◆ WORK ITEM
Everything from the first line of the data below through the line that contains "KEDA_HTTP_DEFAULT_TIMEOUT" should be written out exactly, please, and nothing more; the pictures stay out.

◆ ENTRIES PROVIDED
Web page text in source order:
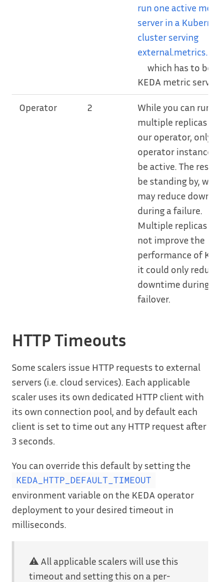
run one active
server in a
cluster serving
which has to be
KEDA metric server.
Operator 2
While you can run
multiple replicas of
our operator, only
operator instance
be active. The rest
be standing by,
may reduce
during a failure.
Multiple replicas
not improve the
performance of
it could only
downtime during a
failover.
HTTP Timeouts
Some scalers issue HTTP requests to external
servers (i.e. cloud services). Each applicable
scaler uses its own dedicated HTTP client with
its own connection pool, and by default each
client is set to time out any HTTP request after
3 seconds.
You can override this default by setting the
KEDA_HTTP_DEFAULT_TIMEOUT
environment variable on the KEDA operator
deployment to your desired timeout in
milliseconds.
⚠️ All applicable scalers will use this
timeout and setting this on a per-
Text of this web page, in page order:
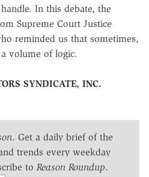
In this debate, the
Supreme Court Justice
reminded us that sometimes,
volume of logic.
SYNDICATE, INC.
. Get a daily brief of the
trends every weekday
to Reason Roundup.
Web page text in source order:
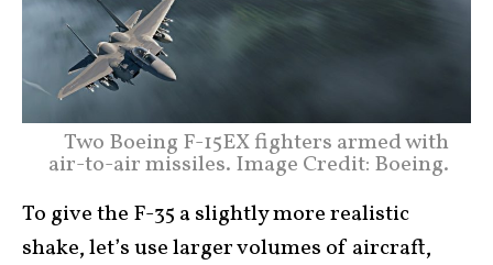
Two Boeing F-15EX fighters armed with
air-to-air missiles. Image Credit: Boeing.
To give the F-35 a slightly more realistic
shake, let’s use larger volumes of aircraft,
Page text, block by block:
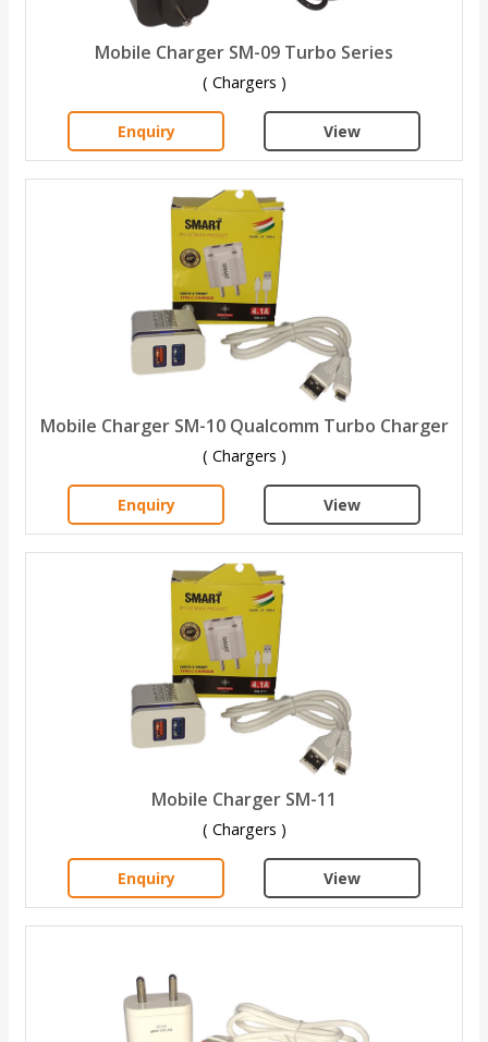
Mobile Charger SM-09 Turbo Series
( Chargers )
Enquiry View
Mobile Charger SM-10 Qualcomm Turbo Charger
( Chargers )
Enquiry View
Mobile Charger SM-11
( Chargers )
Enquiry View
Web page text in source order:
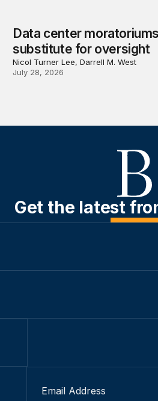
Data center
substitute for oversight
Nicol Turner Lee, Darrell M. West
July 28, 2026
Get the latest

◆ OUTPUT
Web page text in source order:
run one active
server in a
cluster serving
which has to be
KEDA metric server.
Operator 2
While you can run
multiple replicas of
our operator, only
operator instance
be active. The rest
be standing by,
may reduce
during a failure.
Multiple replicas
not improve the
performance of
it could only
downtime during a
failover.
HTTP Timeouts
Some scalers issue HTTP requests to external
servers (i.e. cloud services). Each applicable
scaler uses its own dedicated HTTP client with
its own connection pool, and by default each
client is set to time out any HTTP request after
3 seconds.
You can override this default by setting the
KEDA_HTTP_DEFAULT_TIMEOUT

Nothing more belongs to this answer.